# DIY BLDC motor?



## rwaudio (May 22, 2008)

I'd say look for a used forklift motor....


----------



## Salty9 (Jul 13, 2009)

Lot of BLDC motor building going on here: http://www.rcgroups.com/electric-motor-design-and-construction-361/ 

Of course, it's mostly small motors intended for RC planes and such. I think you will find that a controller will be a larger issue than the motor.


----------



## PZigouras (Jun 5, 2010)

I tried to build one before, and it seems that building it is actually the easy part... designing it was the hard part. Most brushless motors are around 90% efficient, but the one I built tested out at less than 40%. I probably could have boosted that by adjusting the timing, but I don't think it would have made a lot of difference.
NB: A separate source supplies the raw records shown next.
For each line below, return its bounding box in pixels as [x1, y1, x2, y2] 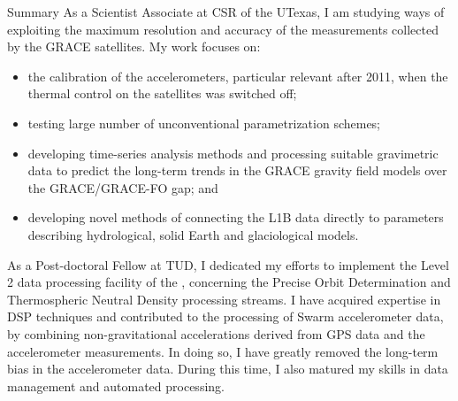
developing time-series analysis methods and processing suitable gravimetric [27, 143, 439, 162]
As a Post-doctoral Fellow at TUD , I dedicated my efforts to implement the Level [7, 255, 449, 274]
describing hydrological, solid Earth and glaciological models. [27, 225, 359, 243]
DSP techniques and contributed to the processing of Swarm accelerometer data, [7, 307, 444, 326]
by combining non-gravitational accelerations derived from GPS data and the [7, 324, 425, 343]
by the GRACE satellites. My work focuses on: [7, 37, 261, 56]
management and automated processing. [7, 376, 225, 395]
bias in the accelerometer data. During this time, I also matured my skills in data [7, 359, 448, 378]
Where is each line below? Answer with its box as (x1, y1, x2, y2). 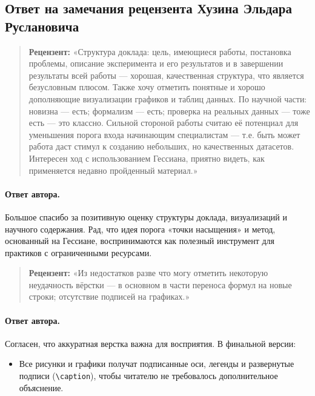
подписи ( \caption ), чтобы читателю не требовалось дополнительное (19, 369, 278, 382)
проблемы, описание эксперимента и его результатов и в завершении (28, 57, 283, 70)
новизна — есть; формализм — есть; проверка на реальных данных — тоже (28, 104, 310, 117)
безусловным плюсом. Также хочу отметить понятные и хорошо (28, 81, 265, 93)
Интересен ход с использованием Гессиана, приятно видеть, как (28, 151, 265, 164)
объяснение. (19, 381, 64, 394)
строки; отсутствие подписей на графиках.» (28, 290, 190, 303)
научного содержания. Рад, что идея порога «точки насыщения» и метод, (5, 222, 276, 235)
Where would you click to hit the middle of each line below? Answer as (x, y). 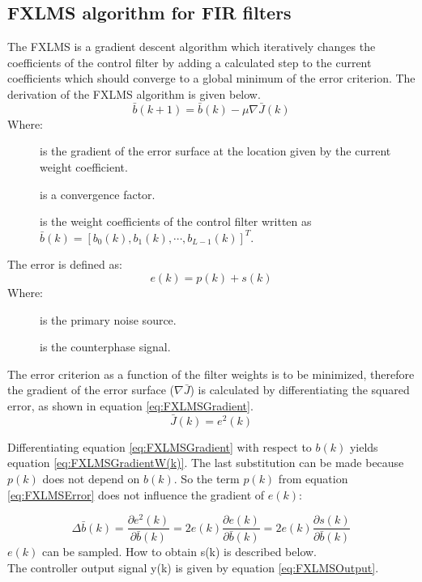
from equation (313, 478)
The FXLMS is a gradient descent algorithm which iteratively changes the (192, 47)
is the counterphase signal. (105, 347)
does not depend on (91, 478)
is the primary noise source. (108, 319)
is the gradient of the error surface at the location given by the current (215, 151)
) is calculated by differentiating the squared (300, 390)
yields (364, 446)
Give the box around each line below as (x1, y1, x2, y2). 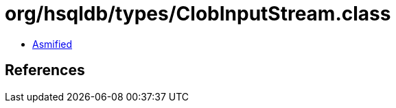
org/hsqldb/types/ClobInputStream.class (5, 2, 391, 25)
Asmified (32, 38, 73, 50)
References (5, 62, 85, 79)
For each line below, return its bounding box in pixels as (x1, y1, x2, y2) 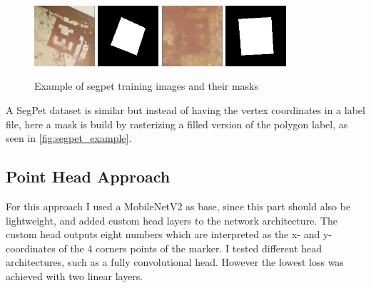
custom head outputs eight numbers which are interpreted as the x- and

I should have run a mag simulator to test it on the computer before actually building it... would have saved me a lot of trial-and-error. Keep in mind that if your car has a 30-mile range with a Warp 9, and you build a motor that is only 50% efficient (let's say).... then you will have a range of less than 19 miles. Plus with all the extra heat, those magnets will not last very long.
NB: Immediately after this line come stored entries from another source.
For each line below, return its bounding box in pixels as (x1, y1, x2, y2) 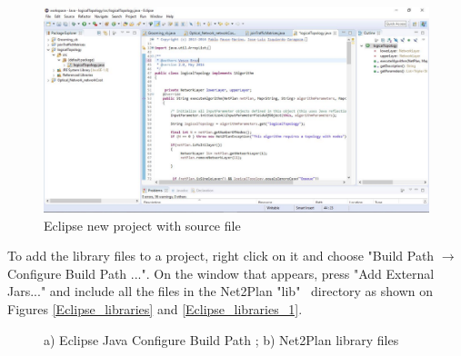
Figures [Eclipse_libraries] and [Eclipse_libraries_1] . (7, 300, 303, 319)
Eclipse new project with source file (44, 215, 241, 234)
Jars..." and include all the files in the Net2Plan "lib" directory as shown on (7, 282, 434, 301)
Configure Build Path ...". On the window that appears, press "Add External (7, 263, 435, 282)
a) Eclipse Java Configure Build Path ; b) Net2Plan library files (44, 330, 399, 349)
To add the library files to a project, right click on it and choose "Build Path (7, 246, 435, 265)
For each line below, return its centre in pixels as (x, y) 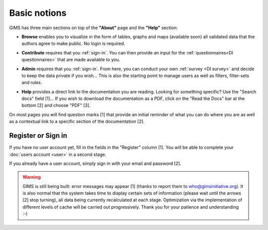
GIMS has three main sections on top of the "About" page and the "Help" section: (94, 28)
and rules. (32, 83)
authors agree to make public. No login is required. (73, 44)
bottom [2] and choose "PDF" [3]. (56, 105)
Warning (32, 177)
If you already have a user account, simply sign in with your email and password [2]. (95, 163)
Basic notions (38, 13)
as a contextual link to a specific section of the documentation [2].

If you can get the blueprints for a really efficient motor, I would say build it. But if you can't I wouldn't... it would be a waste of time.


----------



## o0o (Jun 29, 2011)

@rwaudio
i thought about that, would be cheaper too(i hope so^^) but i'm afraid that it got too less power^^

@PZigouras
ok that was what i wanna hear...if i will find blueprints you'll the first to know


@all
i'm surprised how friendly people here are,...i thought you guys gonna say fuck off freak


----------



## PThompson509 (Jul 9, 2009)

Now why would we tell you to go away? We LIKE to build stuff, and personally, I think it's great you are trying to build your own motor.
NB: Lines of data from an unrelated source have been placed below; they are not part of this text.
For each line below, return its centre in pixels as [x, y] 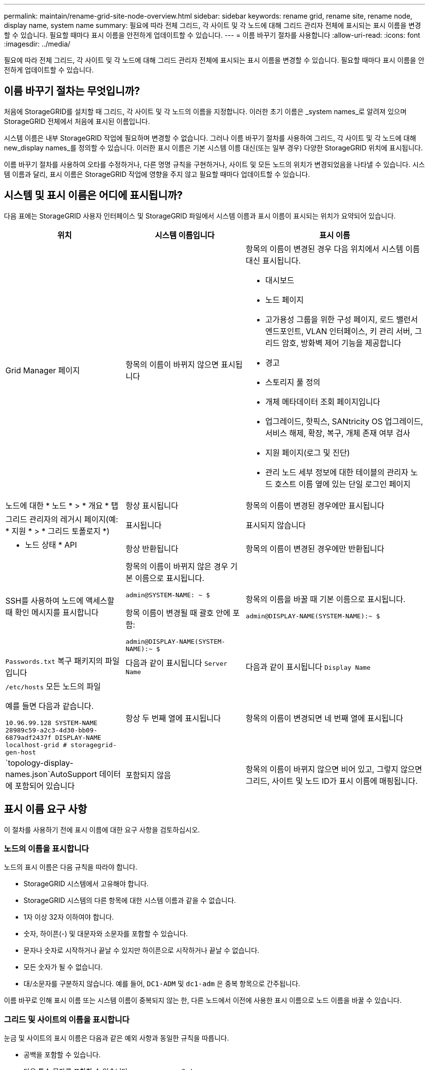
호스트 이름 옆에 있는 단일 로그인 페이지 [343, 484]
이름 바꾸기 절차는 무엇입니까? [72, 91]
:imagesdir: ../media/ [37, 44]
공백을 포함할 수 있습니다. [62, 1055]
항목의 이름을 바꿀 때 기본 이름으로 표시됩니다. [325, 599]
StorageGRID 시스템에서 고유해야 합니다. [86, 884]
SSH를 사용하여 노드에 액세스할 [60, 601]
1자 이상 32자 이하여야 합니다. [69, 917]

Please keep us posted on your progress.

Cheers!
Peter


----------



## o0o (Jun 29, 2011)

lol ok i didn't start building it atm cause i'm abit afraid of the design and the controller^^
i'm not that big electronic freak but i'm gonna build a smaller one now first if that works i'll try the big one for in my car

very nice build clip i found on youtube:
http://www.youtube.com/watch?v=mbU-uOdKgOc

if anybody has success with building one or has a good BLDC to share the design with me i would build you one for free^^


----------